Statsd HTTP Proxy with batching

At $JOB, we’re using some hosted systems that don’t allow for prometheus-style exporting of metrics, essentially requiring push-style metric collection. Because there aren’t many well maintained push-style instrumentation clients that track counters inside a system (at least, not in Node.js), we needed to reach for a classic: statsd.
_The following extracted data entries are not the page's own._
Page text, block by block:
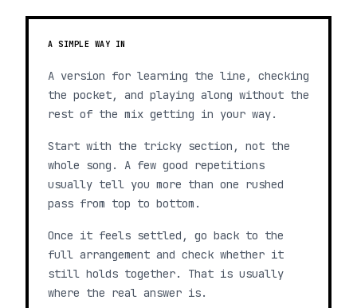
A SIMPLE WAY IN
A version for learning the line, checking
the pocket, and playing along without the
rest of the mix getting in your way.
Start with the tricky section, not the
whole song. A few good repetitions
usually tell you more than one rushed
pass from top to bottom.
Once it feels settled, go back to the
full arrangement and check whether it
still holds together. That is usually
where the real answer is.
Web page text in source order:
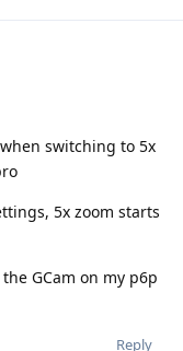
switching to 5x
5x zoom starts
GCam on my p6p
Reply
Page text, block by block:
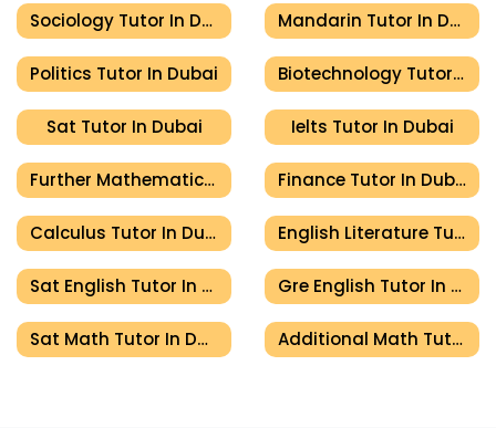
Sociology Tutor In Dubai Mandarin Tutor In Dubai
Politics Tutor In Dubai Biotechnology Tutor In Dubai
Sat Tutor In Dubai Ielts Tutor In Dubai
Further Mathematics Tutor In Dubai Finance Tutor In Dubai
Calculus Tutor In Dubai English Literature Tutor In Dubai
Sat English Tutor In Dubai Gre English Tutor In Dubai
Sat Math Tutor In Dubai Additional Math Tutor In Dubai
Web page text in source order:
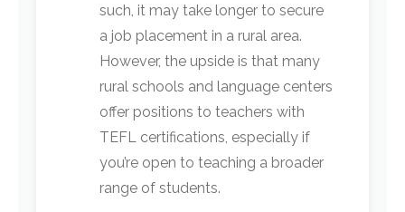
such, it may take longer to secure
a job placement in a rural area.
However, the upside is that many
rural schools and language centers
offer positions to teachers with
TEFL certifications, especially if
you’re open to teaching a broader
range of students.
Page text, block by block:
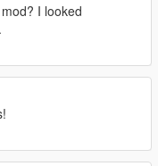
I looked
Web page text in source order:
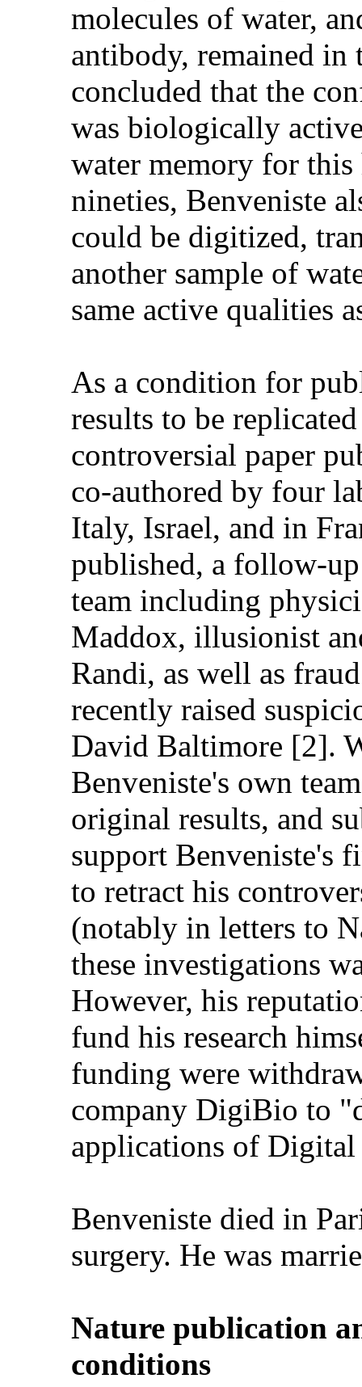
molecules of water,
antibody, remained in
concluded that the
was biologically
water memory for
nineties, Benveniste
could be digitized,
another sample of
same active qualities
As a condition for
results to be
controversial paper
co-authored by four
Italy, Israel, and in
published, a follow-
team including
Maddox, illusionist
Randi, as well as
recently raised
David Baltimore [2].
Benveniste's own
original results, and
support Benveniste's
to retract his
(notably in letters to
these investigations
However, his
fund his research
funding were
company DigiBio to
applications of
Benveniste died in
surgery. He was
Nature publication
conditions
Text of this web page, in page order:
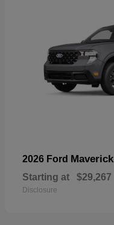
2026 Ford Maverick
Starting at $29,267
Disclosure
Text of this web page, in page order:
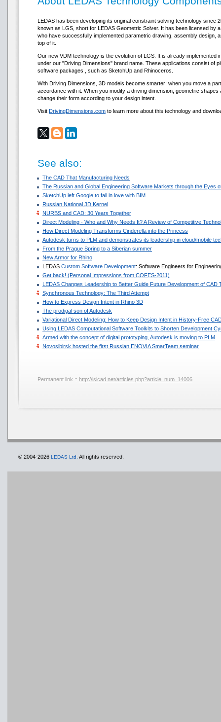
LEDAS has been developing its original constraint solving technology since
known as LGS, short for LEDAS Geometric Solver. It has been licensed by
who have successfully implemented parametric drawing, assembly design,
top of it.
Our new VDM technology is the evolution of LGS. It is already implemented
under our "Driving Dimensions" brand name. These applications consist of
software packages , such as SketchUp and Rhinoceros.
With Driving Dimensions, 3D models become smarter: when you move a
accordance with it. When you modify a driving dimension, geometric
change their form according to your design intent.
Visit DrivingDimensions.com to learn more about this technology and
See also:
The CAD That Manufacturing Needs
The Russian and Global Engineering Software Markets through the Eyes
SketchUp left Google to fall in love with BIM
Russian National 3D Kernel
NURBS and CAD: 30 Years Together
Direct Modeling - Who and Why Needs It? A Review of Competitive
How Direct Modeling Transforms Cinderella into the Princess
Autodesk turns to PLM and demonstrates its leadership in cloud/mobile
From the Prague Spring to a Siberian summer
New Armor for Rhino
LEDAS Custom Software Development: Software Engineers for
Get back! (Personal Impressions from COFES-2011)
LEDAS Changes Leadership to Better Guide Future Development of CAD
Synchronous Technology: The Third Attempt
How to Express Design Intent in Rhino 3D
The prodigal son of Autodesk
Variational Direct Modeling: How to Keep Design Intent in History-Free
Using LEDAS Computational Software Toolkits to Shorten Development
Armed with the concept of digital prototyping, Autodesk is moving to PLM
Novosibirsk hosted the first Russian ENOVIA SmarTeam seminar
Permanent link :: http://isicad.net/articles.php?article_num=14006
© 2004-2026 LEDAS Ltd. All rights reserved.
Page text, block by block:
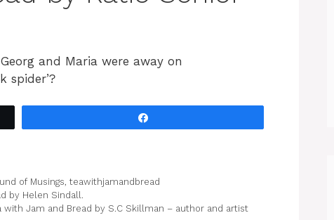
and Maria were away on
spider’?
of Musings, teawithjamandbread
by Helen Sindall.
with Jam and Bread by S.C Skillman – author and artist
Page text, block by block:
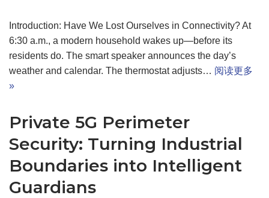
Introduction: Have We Lost Ourselves in Connectivity? At
6:30 a.m., a modern household wakes up—before its
residents do. The smart speaker announces the day’s
weather and calendar. The thermostat adjusts… 阅读更多
»
Private 5G Perimeter
Security: Turning Industrial
Boundaries into Intelligent
Guardians

Statsd is an effective tool that relies on UDP for client submission of data. Which complicates things for us again. Because we can’t guarantee that the two systems will be on the same network, and because we would like to encrypt traffic between systems (where possible), standard statsd won’t work. Fortunately, someone wrote an effective http -> statsd proxy in Golang. This tool gives us a secure (TLS) connection for external services to write to, and then emits aggregated stats through the standard statsd protocol on the other end. Now we can ensure UDP traffic routes within a k8s cluster (or other local network) only, assuaging some concerns about encrypting traffic. So we deplyed the proxy, configured the application to emit statsd-style metrics to an HTTP endpoint, and everything worked. End of blog post.

Well…

So while sending UDP packets from the statsd proxy to an actual statsd listener (we used telegraf, ‘cause lightweight golang services are nearly always a good choice) is well-trodden ground, we started to see some performance problems writing to the proxy itself. Obviously we maintained a connection to avoid re-negotiating TLS, but each individual metric was written as a single request.
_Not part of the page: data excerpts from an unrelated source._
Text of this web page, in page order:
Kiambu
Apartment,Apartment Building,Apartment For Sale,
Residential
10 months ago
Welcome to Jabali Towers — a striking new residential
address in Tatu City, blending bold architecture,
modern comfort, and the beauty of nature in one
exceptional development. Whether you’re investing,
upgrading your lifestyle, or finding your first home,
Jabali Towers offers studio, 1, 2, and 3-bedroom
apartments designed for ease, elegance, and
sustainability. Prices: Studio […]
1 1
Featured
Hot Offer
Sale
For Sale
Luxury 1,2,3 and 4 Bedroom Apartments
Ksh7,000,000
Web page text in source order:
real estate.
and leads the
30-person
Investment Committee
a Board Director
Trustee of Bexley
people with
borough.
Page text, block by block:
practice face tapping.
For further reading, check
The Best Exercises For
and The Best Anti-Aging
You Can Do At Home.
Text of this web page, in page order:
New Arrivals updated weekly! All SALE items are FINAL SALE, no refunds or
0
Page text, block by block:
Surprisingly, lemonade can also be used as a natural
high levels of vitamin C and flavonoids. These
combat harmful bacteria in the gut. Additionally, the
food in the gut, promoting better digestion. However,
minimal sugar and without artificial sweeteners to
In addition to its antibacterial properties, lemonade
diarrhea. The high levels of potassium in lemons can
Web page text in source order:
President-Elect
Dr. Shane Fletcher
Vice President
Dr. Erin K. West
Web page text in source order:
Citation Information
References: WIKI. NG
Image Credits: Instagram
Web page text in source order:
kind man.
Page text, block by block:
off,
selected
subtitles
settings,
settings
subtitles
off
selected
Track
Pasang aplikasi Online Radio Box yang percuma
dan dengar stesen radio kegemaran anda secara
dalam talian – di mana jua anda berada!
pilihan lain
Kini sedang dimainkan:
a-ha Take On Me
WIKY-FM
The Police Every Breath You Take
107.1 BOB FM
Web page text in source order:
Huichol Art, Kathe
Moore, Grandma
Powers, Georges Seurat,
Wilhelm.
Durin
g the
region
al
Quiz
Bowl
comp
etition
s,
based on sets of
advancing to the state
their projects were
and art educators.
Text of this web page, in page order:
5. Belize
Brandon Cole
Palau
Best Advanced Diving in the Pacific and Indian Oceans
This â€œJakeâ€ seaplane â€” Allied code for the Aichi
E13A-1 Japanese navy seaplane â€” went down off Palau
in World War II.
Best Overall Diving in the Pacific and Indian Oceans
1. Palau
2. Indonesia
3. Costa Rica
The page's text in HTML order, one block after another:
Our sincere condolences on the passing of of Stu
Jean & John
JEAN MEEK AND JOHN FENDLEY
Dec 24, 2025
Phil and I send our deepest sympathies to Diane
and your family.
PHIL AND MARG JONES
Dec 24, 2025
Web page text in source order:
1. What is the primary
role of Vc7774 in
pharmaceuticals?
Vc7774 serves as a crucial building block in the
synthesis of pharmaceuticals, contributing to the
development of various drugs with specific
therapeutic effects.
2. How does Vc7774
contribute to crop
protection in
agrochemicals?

Anyone who’s worked at large volumes of data before would immediately hear an alarm bell ringing: BATCHING!!! If we can find an easy way to write groups of metrics to the statsd proxy, we’ll drastically reduce our over-all network traffic (because of course we’re compressing our writes…) and total applciation I/O time on both sides of the pipe. So after some work, our fork of the statsd-http-proxy allows for a new /batch endpoint. Full documentation is here.

Switching to these batched writes of stats meant we no longer drop metrics from our push-only applications, which has made for much better monitoring of these systems. It’s kinda neat!